EXERCISE AIM
Quote only the span from the first line of the entries to the line containing "Territories, Hong Kong [42, 65]", both ends kept. Leave every picture out.

[[ EXTRACTED RECORDS, beginning ]]

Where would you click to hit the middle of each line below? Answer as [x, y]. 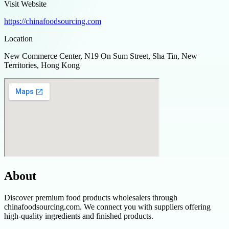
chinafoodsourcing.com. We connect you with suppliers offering [107, 207]
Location [18, 38]
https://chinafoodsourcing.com [53, 21]
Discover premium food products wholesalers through [91, 197]
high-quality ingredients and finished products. [79, 216]
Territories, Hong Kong [42, 65]
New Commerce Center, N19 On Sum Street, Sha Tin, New [101, 56]

[[ EXTRACTED RECORDS, end ]]

TASK RESPONSE
Where would you click to hit the middle of each line below? Answer as [x, y]. 
chinafoodsourcing.com. We connect you with suppliers offering [107, 207]
Location [18, 38]
https://chinafoodsourcing.com [53, 21]
Discover premium food products wholesalers through [91, 197]
high-quality ingredients and finished products. [79, 216]
Territories, Hong Kong [42, 65]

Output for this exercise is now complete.